Dorsey has had to navigate these issues while also serving as CEO of Square, the payments company he co-founded. Activist hedge fund Elliott Management pushed for changes, including possibly removing Dorsey, as recently as last year, but he survived the bid for a shake-up.
Investor insight: Shares of Twitter gained more than 30% from the beginning of 2015 through Friday’s close. They finished Monday down 2.7%.
Facebook-owner Meta has been ordered to sell Giphy
Meta has been ordered to unwind its recent acquisition of Giphy by regulators worried about the deal’s impact on competitors — a blow to the Facebook owner and a warning to Big Tech as the industry faces antitrust scrutiny.
The latest: The UK’s Competition and Markets Authority said on Tuesday that Meta’s control of the popular search engine for GIFs — short, looping videos and animations — would reduce competition between social media platforms and had already removed one potential rival in the advertising market, my CNN Business colleague Mark Thompson reports.
Facebook, as Meta was then known, bought Giphy, reportedly for $400 million, in 2020. It was intending to integrate the service with Instagram, making it easier for people to find relevant GIFs for their stories and direct messages.
In its announcement of the deal, Facebook had vowed to grant third parties the same level of access to Giphy’s content as before. Less than a month after the acquisition was announced, however, the CMA said it was looking into it.
In its initial findings published in August, the regulator said that Facebook’s control over Giphy could allow it to cut off other social media sites’ access to GIFs. Giphy’s services currently integrate with platforms such as Twitter, Snapchat, Apple’s iMessage and Slack.

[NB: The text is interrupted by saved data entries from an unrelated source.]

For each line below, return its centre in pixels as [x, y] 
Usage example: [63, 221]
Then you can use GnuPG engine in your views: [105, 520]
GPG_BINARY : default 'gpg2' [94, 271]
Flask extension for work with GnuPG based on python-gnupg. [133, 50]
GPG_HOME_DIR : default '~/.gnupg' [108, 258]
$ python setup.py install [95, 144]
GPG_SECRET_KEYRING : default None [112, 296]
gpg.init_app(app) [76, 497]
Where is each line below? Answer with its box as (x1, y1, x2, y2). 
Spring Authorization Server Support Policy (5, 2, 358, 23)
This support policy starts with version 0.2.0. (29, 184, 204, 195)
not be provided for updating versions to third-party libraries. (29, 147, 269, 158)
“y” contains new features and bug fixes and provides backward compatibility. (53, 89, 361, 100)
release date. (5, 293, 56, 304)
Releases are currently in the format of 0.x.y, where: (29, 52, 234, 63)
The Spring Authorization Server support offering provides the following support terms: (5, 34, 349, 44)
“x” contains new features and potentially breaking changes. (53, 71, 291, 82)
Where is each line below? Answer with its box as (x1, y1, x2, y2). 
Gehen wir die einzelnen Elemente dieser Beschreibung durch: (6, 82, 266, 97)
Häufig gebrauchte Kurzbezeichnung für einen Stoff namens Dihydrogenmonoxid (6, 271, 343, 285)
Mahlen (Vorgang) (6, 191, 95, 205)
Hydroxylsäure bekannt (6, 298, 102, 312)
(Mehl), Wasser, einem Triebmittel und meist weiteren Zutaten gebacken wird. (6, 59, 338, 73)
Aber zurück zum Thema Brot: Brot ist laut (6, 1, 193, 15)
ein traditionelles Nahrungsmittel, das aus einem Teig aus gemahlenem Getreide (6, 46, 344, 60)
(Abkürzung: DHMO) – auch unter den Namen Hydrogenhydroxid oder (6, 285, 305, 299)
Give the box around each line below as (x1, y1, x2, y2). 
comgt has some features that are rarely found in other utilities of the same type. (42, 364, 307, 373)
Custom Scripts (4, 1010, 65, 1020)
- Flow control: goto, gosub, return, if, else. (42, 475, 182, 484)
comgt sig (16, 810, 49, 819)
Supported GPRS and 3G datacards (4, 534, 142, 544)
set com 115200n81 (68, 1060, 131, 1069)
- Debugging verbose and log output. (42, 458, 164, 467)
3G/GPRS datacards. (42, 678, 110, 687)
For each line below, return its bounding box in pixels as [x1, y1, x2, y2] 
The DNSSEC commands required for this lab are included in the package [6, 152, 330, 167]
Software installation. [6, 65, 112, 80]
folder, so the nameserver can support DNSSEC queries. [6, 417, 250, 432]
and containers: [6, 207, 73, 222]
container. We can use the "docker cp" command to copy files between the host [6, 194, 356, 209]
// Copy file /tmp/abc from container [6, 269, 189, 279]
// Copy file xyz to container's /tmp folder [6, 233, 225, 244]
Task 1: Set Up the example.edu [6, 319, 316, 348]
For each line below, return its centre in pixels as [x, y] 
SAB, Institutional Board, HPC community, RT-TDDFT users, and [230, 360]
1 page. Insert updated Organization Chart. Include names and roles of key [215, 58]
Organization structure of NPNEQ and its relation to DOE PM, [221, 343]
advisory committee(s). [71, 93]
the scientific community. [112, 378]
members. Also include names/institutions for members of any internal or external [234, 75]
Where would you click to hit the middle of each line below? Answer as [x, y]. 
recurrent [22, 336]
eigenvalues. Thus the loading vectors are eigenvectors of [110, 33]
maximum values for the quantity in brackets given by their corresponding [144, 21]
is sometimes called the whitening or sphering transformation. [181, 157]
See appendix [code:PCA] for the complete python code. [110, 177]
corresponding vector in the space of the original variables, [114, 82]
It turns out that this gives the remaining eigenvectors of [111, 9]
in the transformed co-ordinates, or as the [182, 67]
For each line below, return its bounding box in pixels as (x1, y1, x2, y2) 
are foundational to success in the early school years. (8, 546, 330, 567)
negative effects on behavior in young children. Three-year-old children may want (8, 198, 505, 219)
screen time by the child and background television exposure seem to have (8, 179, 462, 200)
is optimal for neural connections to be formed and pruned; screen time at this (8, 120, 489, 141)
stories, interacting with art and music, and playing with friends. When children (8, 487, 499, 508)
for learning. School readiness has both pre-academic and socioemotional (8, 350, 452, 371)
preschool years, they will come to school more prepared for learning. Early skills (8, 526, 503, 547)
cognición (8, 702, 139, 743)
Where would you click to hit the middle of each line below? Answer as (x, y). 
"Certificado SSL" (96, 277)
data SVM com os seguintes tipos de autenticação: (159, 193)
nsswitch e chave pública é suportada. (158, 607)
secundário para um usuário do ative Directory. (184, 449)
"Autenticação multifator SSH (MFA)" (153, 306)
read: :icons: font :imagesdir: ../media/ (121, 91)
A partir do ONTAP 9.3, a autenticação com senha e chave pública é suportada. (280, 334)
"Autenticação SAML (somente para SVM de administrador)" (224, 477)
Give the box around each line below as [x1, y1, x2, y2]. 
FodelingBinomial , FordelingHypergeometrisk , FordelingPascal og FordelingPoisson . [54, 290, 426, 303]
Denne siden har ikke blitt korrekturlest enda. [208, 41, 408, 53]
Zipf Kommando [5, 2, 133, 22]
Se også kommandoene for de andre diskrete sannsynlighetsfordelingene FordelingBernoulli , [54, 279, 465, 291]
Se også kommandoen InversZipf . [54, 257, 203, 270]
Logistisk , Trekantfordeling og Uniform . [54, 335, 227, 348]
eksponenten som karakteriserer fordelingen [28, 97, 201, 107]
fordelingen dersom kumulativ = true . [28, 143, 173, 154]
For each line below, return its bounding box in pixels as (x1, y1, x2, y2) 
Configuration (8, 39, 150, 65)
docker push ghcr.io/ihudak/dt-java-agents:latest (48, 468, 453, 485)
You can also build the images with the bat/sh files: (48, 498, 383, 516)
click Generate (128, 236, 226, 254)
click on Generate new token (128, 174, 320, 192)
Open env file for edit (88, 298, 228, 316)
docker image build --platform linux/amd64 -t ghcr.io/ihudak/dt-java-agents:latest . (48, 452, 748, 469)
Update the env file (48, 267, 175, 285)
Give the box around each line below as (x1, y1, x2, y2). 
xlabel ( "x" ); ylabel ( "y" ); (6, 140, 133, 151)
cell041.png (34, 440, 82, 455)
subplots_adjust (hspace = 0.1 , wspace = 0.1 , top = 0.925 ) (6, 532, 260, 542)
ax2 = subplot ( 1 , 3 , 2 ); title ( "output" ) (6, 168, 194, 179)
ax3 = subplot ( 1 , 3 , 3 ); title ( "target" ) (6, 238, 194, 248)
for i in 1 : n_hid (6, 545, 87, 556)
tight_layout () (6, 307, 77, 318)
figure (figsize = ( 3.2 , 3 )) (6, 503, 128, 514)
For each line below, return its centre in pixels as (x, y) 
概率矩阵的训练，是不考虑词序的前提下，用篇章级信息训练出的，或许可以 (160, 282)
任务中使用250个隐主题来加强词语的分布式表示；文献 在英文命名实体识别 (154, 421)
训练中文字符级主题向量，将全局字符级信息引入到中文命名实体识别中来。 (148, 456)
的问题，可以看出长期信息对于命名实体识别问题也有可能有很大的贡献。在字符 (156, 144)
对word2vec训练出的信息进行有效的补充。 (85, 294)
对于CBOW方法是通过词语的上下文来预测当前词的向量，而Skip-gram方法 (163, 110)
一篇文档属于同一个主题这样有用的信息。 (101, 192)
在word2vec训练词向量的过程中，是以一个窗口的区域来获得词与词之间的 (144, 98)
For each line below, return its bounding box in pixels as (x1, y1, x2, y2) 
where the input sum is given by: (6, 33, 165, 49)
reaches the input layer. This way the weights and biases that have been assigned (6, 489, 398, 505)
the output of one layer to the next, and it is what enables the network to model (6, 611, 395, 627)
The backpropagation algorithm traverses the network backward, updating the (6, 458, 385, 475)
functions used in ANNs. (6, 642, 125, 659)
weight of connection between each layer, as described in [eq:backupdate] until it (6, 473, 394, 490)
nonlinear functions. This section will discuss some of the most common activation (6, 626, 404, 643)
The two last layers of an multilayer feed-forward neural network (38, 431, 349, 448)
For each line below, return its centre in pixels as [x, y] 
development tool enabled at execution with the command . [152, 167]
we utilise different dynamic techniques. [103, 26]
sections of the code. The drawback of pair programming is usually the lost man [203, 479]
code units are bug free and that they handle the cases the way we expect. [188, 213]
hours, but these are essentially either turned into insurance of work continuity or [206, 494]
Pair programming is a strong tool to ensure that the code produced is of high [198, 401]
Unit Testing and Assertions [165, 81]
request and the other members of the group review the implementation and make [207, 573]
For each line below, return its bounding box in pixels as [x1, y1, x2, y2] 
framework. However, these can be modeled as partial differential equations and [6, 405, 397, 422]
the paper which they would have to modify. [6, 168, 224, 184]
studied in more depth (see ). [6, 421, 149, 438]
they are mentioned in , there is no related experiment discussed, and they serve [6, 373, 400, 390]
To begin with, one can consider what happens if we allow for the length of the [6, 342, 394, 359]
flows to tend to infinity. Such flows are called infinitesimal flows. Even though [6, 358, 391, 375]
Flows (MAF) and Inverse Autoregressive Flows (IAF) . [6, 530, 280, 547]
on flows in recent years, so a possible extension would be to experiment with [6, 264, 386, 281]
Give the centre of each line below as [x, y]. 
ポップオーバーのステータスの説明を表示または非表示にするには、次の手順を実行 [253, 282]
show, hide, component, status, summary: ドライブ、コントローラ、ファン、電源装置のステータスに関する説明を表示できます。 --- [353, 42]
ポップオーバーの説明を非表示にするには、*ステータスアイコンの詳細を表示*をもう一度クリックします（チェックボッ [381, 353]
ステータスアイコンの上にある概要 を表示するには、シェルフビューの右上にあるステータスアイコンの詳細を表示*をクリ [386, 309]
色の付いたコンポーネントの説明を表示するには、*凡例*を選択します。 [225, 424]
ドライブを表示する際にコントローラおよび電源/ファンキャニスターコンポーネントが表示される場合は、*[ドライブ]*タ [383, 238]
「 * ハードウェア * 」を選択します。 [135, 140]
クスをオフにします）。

Meta said Tuesday it disagreed with the CMA and was considering “all options, including appeal.”
Why it matters: Although far from the largest deal Meta has ever done, the Giphy acquisition is the company’s first high-profile deal that government officials have tried to unwind. Is this a harbinger of more aggressive action to come?
Salesforce reports earnings after US markets close.
- US consumer confidence data for November posts at 10 a.m. ET.
- Treasury Secretary Janet Yellen and Federal Reserve Chair Jerome Powell testify before the Senate Banking Committee at 10 a.m. ET.
Coming tomorrow: Day two of Powell and Yellen’s testimony in front of Congress, this time before the House Financial Services Committee.